A projectile of mass m is fired from the ground with a speed of 200m/s at an angle to the ground of 30 degrees. Assuming that the air resistance is linear, given by -mλv where v is the projectile's velocity and λ=0.1 s^-1, then find (taking g=10m.s^-2)

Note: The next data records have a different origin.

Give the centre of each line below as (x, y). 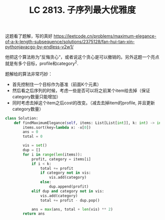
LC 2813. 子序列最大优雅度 (82, 10)
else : (46, 182)
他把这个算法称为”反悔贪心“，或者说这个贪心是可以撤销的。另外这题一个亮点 (82, 57)
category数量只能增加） (36, 96)
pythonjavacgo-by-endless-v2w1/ (39, 47)
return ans (34, 214)
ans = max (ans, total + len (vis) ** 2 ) (72, 209)
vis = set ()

(a)the time of flight (time till it hits the ground again)
(b)the horizontal distance travelled
(c)the maximum height reached during the motion

Homework Equations

The Attempt at a Solution

Vx = Vo cosα
Vy = Vo sinα - gt

X = Xo + Vocosαt
Y = Yo + V0sinαt - gt^2/2

Suppose the particle is launched from the origin:

Xo=Yo=0

therefore: X = Vo cos αt
Y = Vo sinαt - gt^2/2

Eliminating t: t=X/VoCosα

Substitute into Y: Y=Tanαx - gX^2/2VO^2(Cosα)^2

Hence: 0=Tan(30X) - 10X^2/2(200)^2(Cos(30))^2

=Tan(30X) - 10X^2/60000

 

[HallsofIvy]

Homework Statement

A projectile of mass m is fired from the ground with a speed of 200m/s at an angle to the ground of 30 degrees. Assuming that the air resistance is linear, given by -mλv where v is the projectile's velocity and λ=0.1 s^-1, then find (taking g=10m.s^-2)

(a)the time of flight (time till it hits the ground again)
(b)the horizontal distance travelled
(c)the maximum height reached during the motion

Homework Equations

The Attempt at a Solution

Vx = Vo cosα
Vy = Vo sinα - gt

X = Xo + Vocosαt
Y = Yo + V0sinαt - gt^2/2

Suppose the particle is launched from the origin:

Xo=Yo=0

therefore: X = Vo cos αt
Y = Vo sinαt - gt^2/2

Eliminating t: t=X/VoCosα

Substitute into Y: Y=Tanαx - gX^2/2VO^2(Cosα)^2

Hence: 0=Tan(30X) - 10X^2/2(200)^2(Cos(30))^2

=Tan(30X) - 10X^2/60000

The angle is "a" so the coefficients are cos a and sin a, "Tanax" means "Tan(a) x", not "Tan(ax)".